(Beginning of TASK DATA)

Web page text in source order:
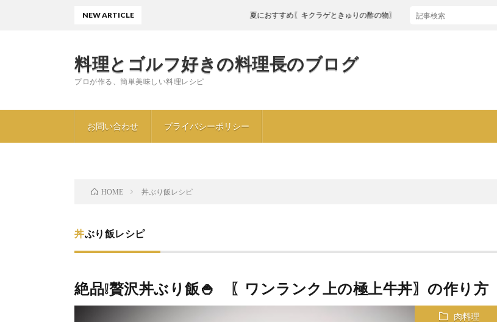
料理とゴルフ好きの料理長のブログ
プロが作る、簡単美味しい料理レシピ
お問い合わせ プライバシーポリシー
NEW ARTICLE 夏におすすめ〖キクラゲときゅりの酢の物〗
HOME 丼ぶり飯レシピ
丼ぶり飯レシピ
絶品❕贅沢丼ぶり飯🍚 〖ワンランク上の極上牛丼〗の作り方
肉料理
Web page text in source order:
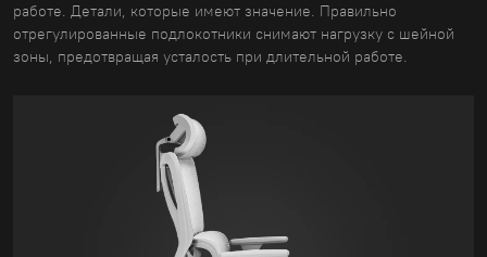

(End of TASK DATA)

**TASK DETAILS:** When you write out the material, keep every line exact and leave out each picture.

**ANSWER BOX:**
Web page text in source order:
料理とゴルフ好きの料理長のブログ
プロが作る、簡単美味しい料理レシピ
お問い合わせ プライバシーポリシー
NEW ARTICLE 夏におすすめ〖キクラゲときゅりの酢の物〗
HOME 丼ぶり飯レシピ
丼ぶり飯レシピ
絶品❕贅沢丼ぶり飯🍚 〖ワンランク上の極上牛丼〗の作り方
肉料理
Web page text in source order:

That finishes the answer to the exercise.